*Work task:*
In your copy, include every line of the records exactly and no picture at all.

*Stored items from a collection:*

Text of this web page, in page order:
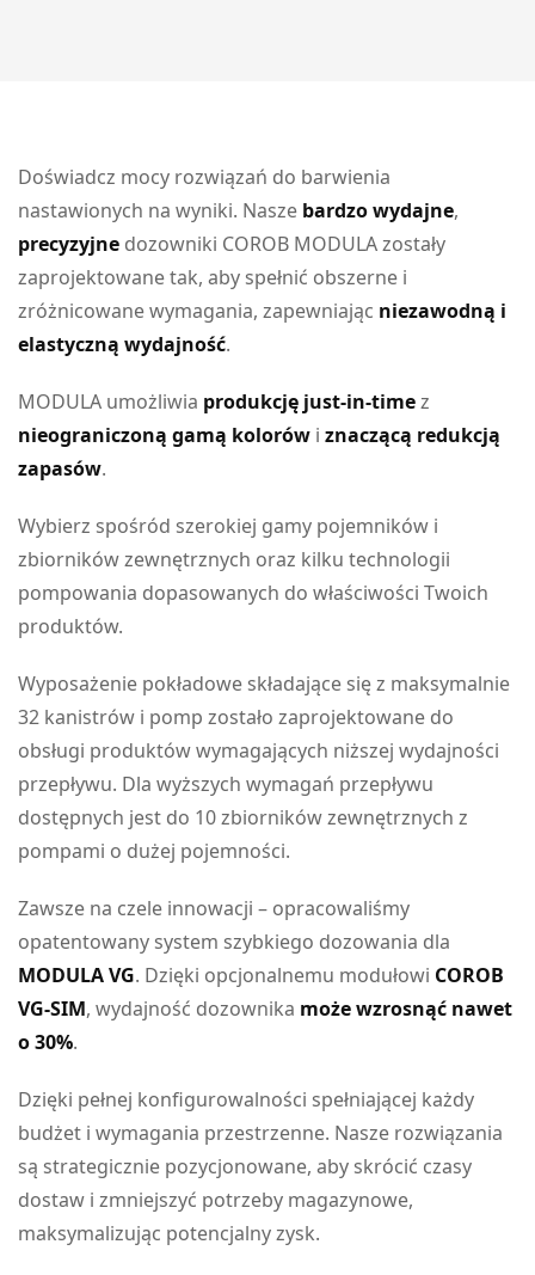
Doświadcz mocy rozwiązań do barwienia
nastawionych na wyniki. Nasze bardzo wydajne,
precyzyjne dozowniki COROB MODULA zostały
zaprojektowane tak, aby spełnić obszerne i
zróżnicowane wymagania, zapewniając niezawodną i
elastyczną wydajność.
MODULA umożliwia produkcję just-in-timez
nieograniczoną gamą kolorów i znaczącą redukcją
zapasów.
Wybierz spośród szerokiej gamy pojemników i
zbiorników zewnętrznych oraz kilku technologii
pompowania dopasowanych do właściwości Twoich
produktów.
Wyposażenie pokładowe składające się z maksymalnie
32 kanistrów i pomp zostało zaprojektowane do
obsługi produktów wymagających niższej wydajności
przepływu. Dla wyższych wymagań przepływu
dostępnych jest do 10 zbiorników zewnętrznych z
pompami o dużej pojemności.
Zawsze na czele innowacji – opracowaliśmy
opatentowany system szybkiego dozowania dla
MODULA VG. Dzięki opcjonalnemu modułowi COROB
VG-SIM, wydajność dozownika może wzrosnąć nawet
o 30%.
Dzięki pełnej konfigurowalności spełniającej każdy
budżet i wymagania przestrzenne. Nasze rozwiązania
są strategicznie pozycjonowane, aby skrócić czasy
dostaw i zmniejszyć potrzeby magazynowe,
maksymalizując potencjalny zysk.

*Response:*
Text of this web page, in page order:
Doświadcz mocy rozwiązań do barwienia
nastawionych na wyniki. Nasze bardzo wydajne,
precyzyjne dozowniki COROB MODULA zostały
zaprojektowane tak, aby spełnić obszerne i
zróżnicowane wymagania, zapewniając niezawodną i
elastyczną wydajność.
MODULA umożliwia produkcję just-in-timez
nieograniczoną gamą kolorów i znaczącą redukcją
zapasów.
Wybierz spośród szerokiej gamy pojemników i
zbiorników zewnętrznych oraz kilku technologii
pompowania dopasowanych do właściwości Twoich
produktów.
Wyposażenie pokładowe składające się z maksymalnie
32 kanistrów i pomp zostało zaprojektowane do
obsługi produktów wymagających niższej wydajności
przepływu. Dla wyższych wymagań przepływu
dostępnych jest do 10 zbiorników zewnętrznych z
pompami o dużej pojemności.
Zawsze na czele innowacji – opracowaliśmy
opatentowany system szybkiego dozowania dla
MODULA VG. Dzięki opcjonalnemu modułowi COROB
VG-SIM, wydajność dozownika może wzrosnąć nawet
o 30%.
Dzięki pełnej konfigurowalności spełniającej każdy
budżet i wymagania przestrzenne. Nasze rozwiązania
są strategicznie pozycjonowane, aby skrócić czasy
dostaw i zmniejszyć potrzeby magazynowe,
maksymalizując potencjalny zysk.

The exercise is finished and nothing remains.